Time After Time
- Cover art for the 1987 Dell Laurel Leaf edition
- Author: Allen Appel
- Cover artist: Fred Marcellino
- Series: Pastmaster series
- Genre: Science fiction
- Published: 1985 by Carroll & Graf
- Media type: Print
- Pages: 372
- ISBN: 978-0-8818-4182-4
- OCLC: 12214365
- Dewey Decimal: 813.54
- LC Class: PS3551.P552
- Followed by: Twice Upon A Time

= Time After Time (Appel novel) =

1985 novel by Allen Appel

Time After Time is a novel by Allen Appel, first published in 1985 by Carroll & Graf. It launched the Alex Balfour series of time travel novels, which the author usually refers to as the "Pastmaster" series.

==Characters and story==
The story follows New School history professor Alex Balfour as he is tossed back and forth between present-day New York City and the Russian Revolution of 1917. Seeking an explanation for his unusual situation, Alex attempts to save Czar Nicholas and his family. In the course of the novel, he encounters Ivan Pavlov, Vladimir Lenin, Leon Trotsky and Grigory Rasputin.

Along with favorable reviews, the novel received recognition from the American Library Association as one of the Best Young Adult Novels of the Year . The novel gained more readers with a 1987 Dell Laurel Leaf edition displaying cover art by renowned illustrator Fred Marcellino, and it was reprinted again as a Dell mass-market paperback in 1990.

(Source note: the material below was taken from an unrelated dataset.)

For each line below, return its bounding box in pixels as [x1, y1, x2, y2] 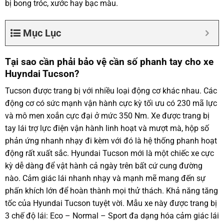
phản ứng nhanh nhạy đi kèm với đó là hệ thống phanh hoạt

Other books in the series are Twice Upon a Time (1988), an American Library Association nominee in the Best Young Adult Novels of the Year category, and Till the End of Time (1990), another ALA nominee. In Time of War (2003) takes place during the American Civil War. Sea of Time, set aboard the Titanic, was written in 1987 but never published.